ABOUT THIS EXERCISE
For the data below, restate word for word only the lines from the line containing "Where is each" through the line containing "полиэстера обладают стойкостью", both ends included.

* * *

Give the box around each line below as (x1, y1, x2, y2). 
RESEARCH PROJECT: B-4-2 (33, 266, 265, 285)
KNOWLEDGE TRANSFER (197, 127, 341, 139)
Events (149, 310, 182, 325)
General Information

* * *

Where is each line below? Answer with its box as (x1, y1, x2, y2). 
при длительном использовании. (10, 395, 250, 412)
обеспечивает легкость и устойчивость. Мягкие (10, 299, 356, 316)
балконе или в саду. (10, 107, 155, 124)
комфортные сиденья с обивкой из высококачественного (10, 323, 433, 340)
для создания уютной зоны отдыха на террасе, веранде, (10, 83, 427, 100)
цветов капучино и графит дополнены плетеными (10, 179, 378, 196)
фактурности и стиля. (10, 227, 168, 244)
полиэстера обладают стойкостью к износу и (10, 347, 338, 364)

* * *

OUTPUT BELOW
Where is each line below? Answer with its box as (x1, y1, x2, y2). 
при длительном использовании. (10, 395, 250, 412)
обеспечивает легкость и устойчивость. Мягкие (10, 299, 356, 316)
балконе или в саду. (10, 107, 155, 124)
комфортные сиденья с обивкой из высококачественного (10, 323, 433, 340)
для создания уютной зоны отдыха на террасе, веранде, (10, 83, 427, 100)
цветов капучино и графит дополнены плетеными (10, 179, 378, 196)
фактурности и стиля. (10, 227, 168, 244)
полиэстера обладают стойкостью к износу и (10, 347, 338, 364)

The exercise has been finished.